At the time, those three things were: “the rule does not cover speech,” “we don’t need to worry about the rule being overused because enforcing it requires proof of knowledge” and “we should not worry about it because the rules are rules of reason and regulators are not going to try to enforce them randomly or in violation of people’s rights.”
I never got around to writing the article, but I am happy that it eventually became clear that two of these statements were wrong and most people stopped repeating them. The rule is based on a negligence standard (not knowledge) and it does apply to speech. In fact, the Pennsylvania version of the rule was declared unconstitutional because it was found to violate the First Amendment (as the Model Rule itself probably would be too.) (See here, here and here).
But that is not why I am writing about this today. I am writing because the third statement I wish people would stop repeating persists, and according to one comment I read recently, it is part of a proposal for a new rule in Illinios.
According to Faughnan on Ethics,
“[t]he Illinois State Bar Assembly has now approved a version to be sent to the Illinois Supreme Court for (hopefully) adoption that hews closely to the ABA Model Rule in a number of ways. This action by the ISBA is a reversal of their prior decision in 2017 to reject the rule. The proposed Illinois RPC 8.4(j) would, like the ABA version, apply to all contexts “in the practice of law,” including things such as bar activities and social events. The Illinois proposal would also highlight through language in comments the notion that this rule, like all other ethics rules, is still a rule of reason requiring a reasonable construction. The Illinois proposal says out loud what is just implicit as to the ABA Model: “The Rules of Professional Conduct are rules of reason, and whether conduct violates paragraph (j) must be judged in context and from an objectively reasonable perspective.””
I will leave aside the fact that Illinois already has a rule that regulates discrimination and harassment that is in some ways better than MR 8.4(g) so my comment is only on this notion that the rules are rules of reason which then leads to the conclusion that we should not worry about the possible unconstitutionality of the rule because we should trust those in charge of applying it will always do the right thing.
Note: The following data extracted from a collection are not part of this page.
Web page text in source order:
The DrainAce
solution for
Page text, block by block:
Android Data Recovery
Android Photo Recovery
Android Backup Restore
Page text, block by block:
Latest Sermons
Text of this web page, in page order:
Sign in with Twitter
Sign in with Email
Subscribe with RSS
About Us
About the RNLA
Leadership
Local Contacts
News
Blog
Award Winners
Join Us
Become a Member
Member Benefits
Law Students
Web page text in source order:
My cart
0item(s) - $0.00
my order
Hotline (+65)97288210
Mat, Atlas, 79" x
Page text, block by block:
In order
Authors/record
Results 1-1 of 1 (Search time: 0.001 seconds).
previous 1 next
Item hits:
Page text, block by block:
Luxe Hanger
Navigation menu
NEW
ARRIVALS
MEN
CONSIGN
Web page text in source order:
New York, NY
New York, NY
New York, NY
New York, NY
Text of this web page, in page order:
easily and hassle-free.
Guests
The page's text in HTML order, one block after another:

I wish people would stop saying this! Not only is it a way to give up on the challenge to draft a rule that would survive a constitutional attack, which implies we are willing to live with a questionable rule, but it is also naive and dangerous. Constitutional protections exist to protect individuals from abuses by the government. You are telling me now we are willing to give up on our protections because we are confident the government will not abuse the rules it creates to regulate us?
How many opinions and examples of abuse do we need to realize this is naive, at best. Lawyers have been disciplined for engaging in Constitutionally protected conduct and speech before (see here and here, for example) and basing decisions on deference to the "reasonable perspective" of the regulators will inevitably result in more discipline for protected conduct that some find objectionable or offensive.
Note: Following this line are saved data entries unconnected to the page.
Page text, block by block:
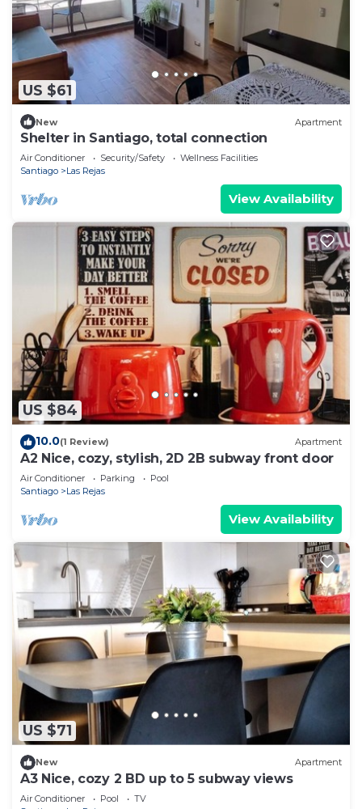
US $61
New Apartment
Shelter in Santiago, total connection
Air Conditioner Security/Safety
Wellness Facilities
Santiago
Las Rejas
View Availability
US $84
10.0(1 Review) Apartment
A2 Nice, cozy, stylish, 2D 2B subway front door
Air Conditioner Parking
Pool
Santiago
Las Rejas
View Availability
US $71
New Apartment
A3 Nice, cozy 2 BD up to 5 subway views
Air Conditioner Pool
TV

Now some might want to say that the conduct of those lawyers was reprehensible or offensive and that they should be disciplined for it. Ok, you can take that position but if you do, please recognize that you are saying that it is fine with you if the government is allowed to impose discipline for constitutionally protected conduct and speech.*
And this leads me to a fourth thing that I wish people would stop saying and that is that anyone who criticizes Model Rule 8.4(g), or its state equivalents, must be in favor of discrimination. This is a sign that the person making the statement has run out of arguments and the only thing left is to issue a personal attack.
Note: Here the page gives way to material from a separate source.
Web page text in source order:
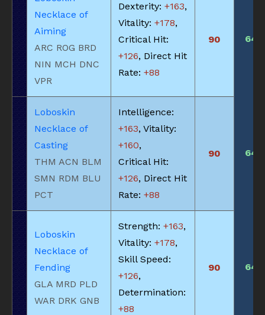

Stop it! Criticizing the rule does not mean that one is in favor of allowing discriminatory conduct to continue. It means that one would prefer to see the regulation of that conduct be done properly. There is plenty of serious literature about why this is important and about how it might be possible but requires more work. If you are interested in the debate related to Model Rule 8.4(g) and the First Amendment, take a look at the articles by Margaret Tarkington, William Hodes, and Bruce Green and Rebecca Roiphe in Volume 50 of the Hofstra Law Review, available here. (Note that this link is to the "current issue" page of the law review so it may not take you to the right Volume once the new issue is published. So, go download the articles now even if you don't have time to read them now because they may not be available for long.)
For all my previous posts on the debates about Model Rule 8.4(g) and other related developments go here and scroll down.
*Another reason I am concerned about this type of reasoning is because it has implications for other aspects of our lives. As I am sure you are aware, there are statutes around the country now that seek to regulate how history is taught in our schools, and a recent US Supreme Court decision opened the door to religion in public schools (as long as it is the religion that the Court approves of, of course). Soon teachers like me may not be allowed to teach issues related to race and the law, and so on. I can't say that the government is not going to abuse its view of what it finds offensive and use that view to impose discipline on those who want to explore other views. If we leave it to those who are in charge of applying the rules to define what is "officially" offensive, history teaches us that, at least, the rules will be overused to impose their view of what is offensive.